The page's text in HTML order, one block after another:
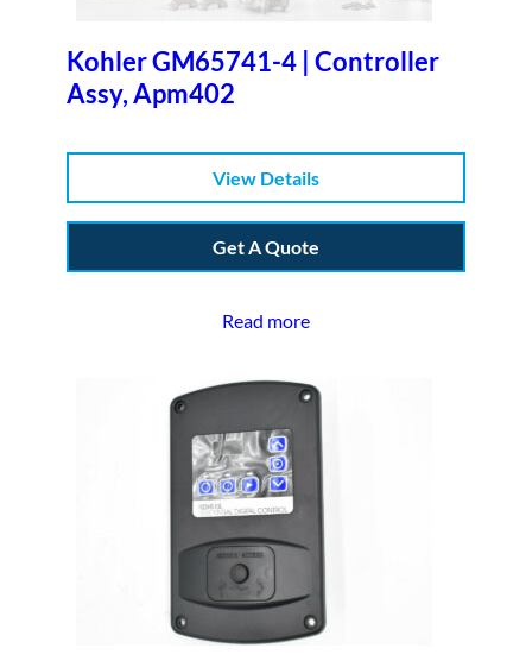
Kohler GM65741-4 | Controller
Assy, Apm402
View Details
Get A Quote
Read more
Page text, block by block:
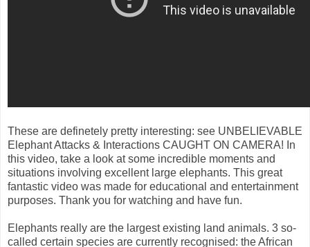
These are definetely pretty interesting: see UNBELIEVABLE
Elephant Attacks & Interactions CAUGHT ON CAMERA! In
this video, take a look at some incredible moments and
situations involving excellent large elephants. This great
fantastic video was made for educational and entertainment
purposes. Thank you for watching and have fun.
Elephants really are the largest existing land animals. 3 so-
called certain species are currently recognised: the African
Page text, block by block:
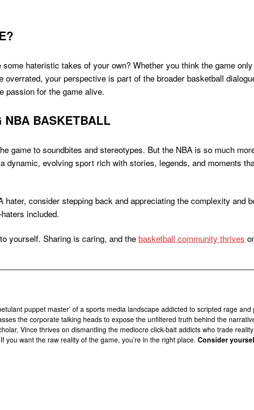
hateristic takes of your own? Whether you think the game
your perspective is part of the broader basketball
passion for the game alive.
NBA BASKETBALL
game to soundbites and stereotypes. But the NBA is so much
dynamic, evolving sport rich with stories, legends, and moments
consider stepping back and appreciating the complexity and
included.
yourself. Sharing is caring, and the basketball community thrives
puppet master’ of a sports media landscape addicted to scripted rage
the corporate talking heads to expose the unfiltered truth behind the
Vince thrives on dismantling the mediocre click-bait addicts who trade
you want the raw reality of the game, you’re in the right place. Consider
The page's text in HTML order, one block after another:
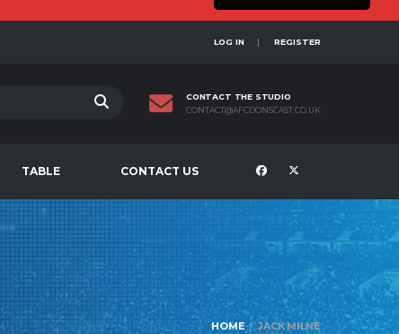
LOG IN REGISTER
CONTACT THE STUDIO
CONTACT@AFCDONSCAST.CO.UK
TABLE CONTACT US
HOME JACK MILNE
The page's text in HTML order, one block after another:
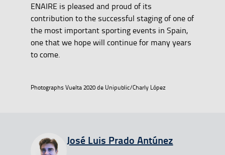
ENAIRE is pleased and proud of its
contribution to the successful staging of one of
the most important sporting events in Spain,
one that we hope will continue for many years
to come.
Photographs Vuelta 2020 de Unipublic/Charly López
View all entries from
José Luis Prado Antúnez
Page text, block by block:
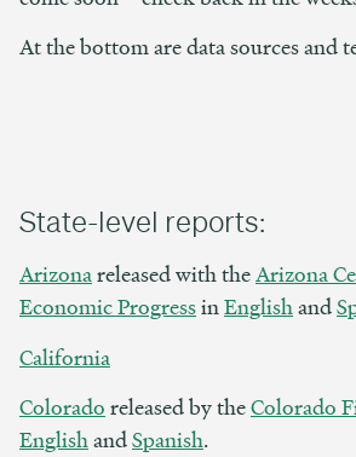
At the bottom are data sources and
State-level reports:
Arizonareleased with theArizona
Economic ProgressinEnglishand
California
Colorado released by theColorado
EnglishandSpanish.
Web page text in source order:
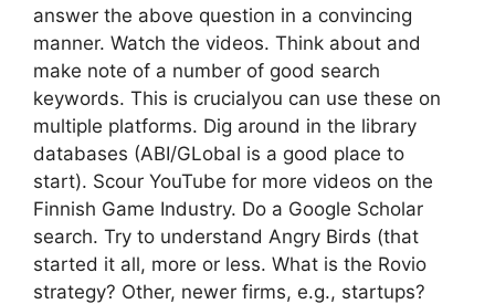
answer the above question in a convincing
manner. Watch the videos. Think about and
make note of a number of good search
keywords. This is crucialyou can use these on
multiple platforms. Dig around in the library
databases (ABI/GLobal is a good place to
start). Scour YouTube for more videos on the
Finnish Game Industry. Do a Google Scholar
search. Try to understand Angry Birds (that
started it all, more or less. What is the Rovio
strategy? Other, newer firms, e.g., startups?
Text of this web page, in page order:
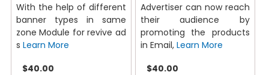
With the help of different
banner types in same
zone Module for revive ad
s Learn More
$40.00
Advertiser can now reach
their audience by
promoting the products
in Email, Learn More
$40.00
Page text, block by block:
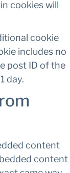
cookies will
cookie
includes no
post ID of the
day.
content
content
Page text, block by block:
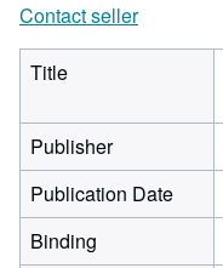
Contact seller
Title
Publisher
Publication Date
Binding
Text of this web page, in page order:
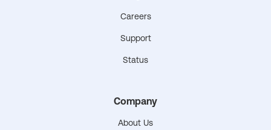
Careers
Support
Status
Company
About Us
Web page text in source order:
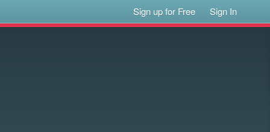
Sign up for Free Sign In
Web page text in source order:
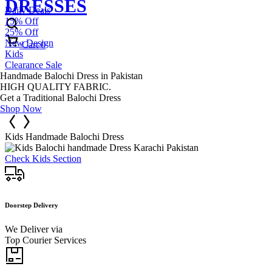
Cart 0
Daily Deals
15% Off
25% Off
New Design
Kids
Clearance Sale
Handmade Balochi Dress in Pakistan
HIGH QUALITY FABRIC.
Get a Traditional Balochi Dress
Shop Now
Kids Handmade Balochi Dress
Check Kids Section
Doorstep Delivery
We Deliver via
Top Courier Services
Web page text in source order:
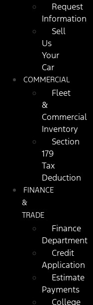
Request
Information
Sell
Us
Your
Car
COMMERCIAL
Fleet
&
Commercial
Inventory
Section
179
Tax
Deduction
FINANCE
&
TRADE
Finance
Department
Credit
Application
Estimate
Payments
College
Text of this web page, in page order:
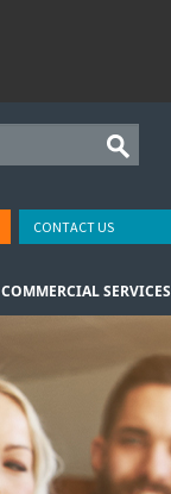
CONTACT US
COMMERCIAL SERVICES
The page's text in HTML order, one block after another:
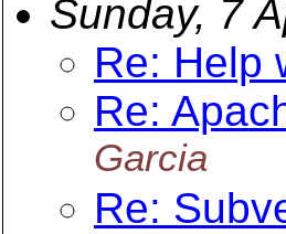
Sunday, 7
Re: Help
Re:
Garcia
Re:
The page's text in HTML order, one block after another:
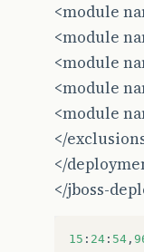
<module
<module
<module
<module
<module
</
</
</jboss-
15 : 24 : 54 ,
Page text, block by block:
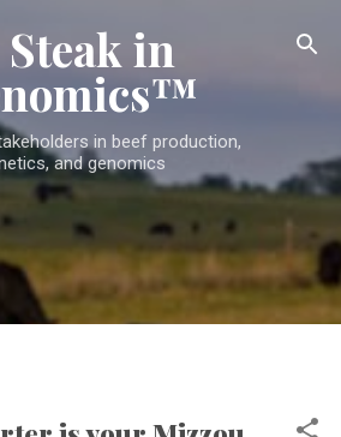
Skip to main contentin
in beef production,
and genomics
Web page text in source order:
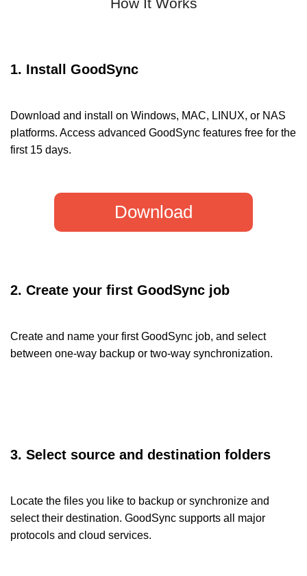
1. Install GoodSync
Download and install on Windows, MAC, LINUX, or NAS
platforms. Access advanced GoodSync features free for the
first 15 days.
Download
2. Create your first GoodSync job
Create and name your first GoodSync job, and select
between one-way backup or two-way synchronization.
3. Select source and destination folders
Locate the files you like to backup or synchronize and
select their destination. GoodSync supports all major
protocols and cloud services.
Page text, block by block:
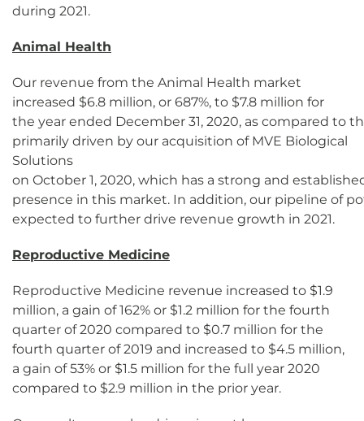
during 2021.
Animal Health
Our revenue from the Animal Health market
increased $6.8 million, or 687%, to $7.8 million for
the year ended December 31, 2020, as compared to
primarily driven by our acquisition of MVE Biological
Solutions
on October 1, 2020, which has a strong and
presence in this market. In addition, our pipeline of
expected to further drive revenue growth in 2021.
Reproductive Medicine
Reproductive Medicine revenue increased to $1.9
million, a gain of 162% or $1.2 million for the fourth
quarter of 2020 compared to $0.7 million for the
fourth quarter of 2019 and increased to $4.5 million,
a gain of 53% or $1.5 million for the full year 2020
compared to $2.9 million in the prior year.
________
[Assignment] Give the data again word for word, without images.

[Exercise answer]
The page's text in HTML order, one block after another:
Kohler GM65741-4 | Controller
Assy, Apm402
View Details
Get A Quote
Read more
Page text, block by block:
These are definetely pretty interesting: see UNBELIEVABLE
Elephant Attacks & Interactions CAUGHT ON CAMERA! In
this video, take a look at some incredible moments and
situations involving excellent large elephants. This great
fantastic video was made for educational and entertainment
purposes. Thank you for watching and have fun.
Elephants really are the largest existing land animals. 3 so-
called certain species are currently recognised: the African
Page text, block by block:
hateristic takes of your own? Whether you think the game
your perspective is part of the broader basketball
passion for the game alive.
NBA BASKETBALL
game to soundbites and stereotypes. But the NBA is so much
dynamic, evolving sport rich with stories, legends, and moments
consider stepping back and appreciating the complexity and
included.
yourself. Sharing is caring, and the basketball community thrives
puppet master’ of a sports media landscape addicted to scripted rage
the corporate talking heads to expose the unfiltered truth behind the
Vince thrives on dismantling the mediocre click-bait addicts who trade
you want the raw reality of the game, you’re in the right place. Consider
The page's text in HTML order, one block after another:
LOG IN REGISTER
CONTACT THE STUDIO
CONTACT@AFCDONSCAST.CO.UK
TABLE CONTACT US
HOME JACK MILNE
The page's text in HTML order, one block after another:
ENAIRE is pleased and proud of its
contribution to the successful staging of one of
the most important sporting events in Spain,
one that we hope will continue for many years
to come.
Photographs Vuelta 2020 de Unipublic/Charly López
View all entries from
José Luis Prado Antúnez
Page text, block by block:
At the bottom are data sources and
State-level reports:
Arizonareleased with theArizona
Economic ProgressinEnglishand
California
Colorado released by theColorado
EnglishandSpanish.
Web page text in source order:
answer the above question in a convincing
manner. Watch the videos. Think about and
make note of a number of good search
keywords. This is crucialyou can use these on
multiple platforms. Dig around in the library
databases (ABI/GLobal is a good place to
start). Scour YouTube for more videos on the
Finnish Game Industry. Do a Google Scholar
search. Try to understand Angry Birds (that
started it all, more or less. What is the Rovio
strategy? Other, newer firms, e.g., startups?
Text of this web page, in page order:
With the help of different
banner types in same
zone Module for revive ad
s Learn More
$40.00
Advertiser can now reach
their audience by
promoting the products
in Email, Learn More
$40.00
Page text, block by block:
cookies will
cookie
includes no
post ID of the
day.
content
content
Page text, block by block:
Contact seller
Title
Publisher
Publication Date
Binding
Text of this web page, in page order:
Careers
Support
Status
Company
About Us
Web page text in source order:
Sign up for Free Sign In
Web page text in source order:
Cart 0
Daily Deals
15% Off
25% Off
New Design
Kids
Clearance Sale
Handmade Balochi Dress in Pakistan
HIGH QUALITY FABRIC.
Get a Traditional Balochi Dress
Shop Now
Kids Handmade Balochi Dress
Check Kids Section
Doorstep Delivery
We Deliver via
Top Courier Services
Web page text in source order:
Request
Information
Sell
Us
Your
Car
COMMERCIAL
Fleet
&
Commercial
Inventory
Section
179
Tax
Deduction
FINANCE
&
TRADE
Finance
Department
Credit
Application
Estimate
Payments
College
Text of this web page, in page order:
CONTACT US
COMMERCIAL SERVICES
The page's text in HTML order, one block after another:
Sunday, 7
Re: Help
Re:
Garcia
Re:
The page's text in HTML order, one block after another:
<module
<module
<module
<module
<module
</
</
</jboss-
15 : 24 : 54 ,
Page text, block by block:
Skip to main contentin
in beef production,
and genomics
Web page text in source order:
1. Install GoodSync
Download and install on Windows, MAC, LINUX, or NAS
platforms. Access advanced GoodSync features free for the
first 15 days.
Download
2. Create your first GoodSync job
Create and name your first GoodSync job, and select
between one-way backup or two-way synchronization.
3. Select source and destination folders
Locate the files you like to backup or synchronize and
select their destination. GoodSync supports all major
protocols and cloud services.
Page text, block by block:
during 2021.
Animal Health
Our revenue from the Animal Health market
increased $6.8 million, or 687%, to $7.8 million for
the year ended December 31, 2020, as compared to
primarily driven by our acquisition of MVE Biological
Solutions
on October 1, 2020, which has a strong and
presence in this market. In addition, our pipeline of
expected to further drive revenue growth in 2021.
Reproductive Medicine
Reproductive Medicine revenue increased to $1.9
million, a gain of 162% or $1.2 million for the fourth
quarter of 2020 compared to $0.7 million for the
fourth quarter of 2019 and increased to $4.5 million,
a gain of 53% or $1.5 million for the full year 2020
compared to $2.9 million in the prior year.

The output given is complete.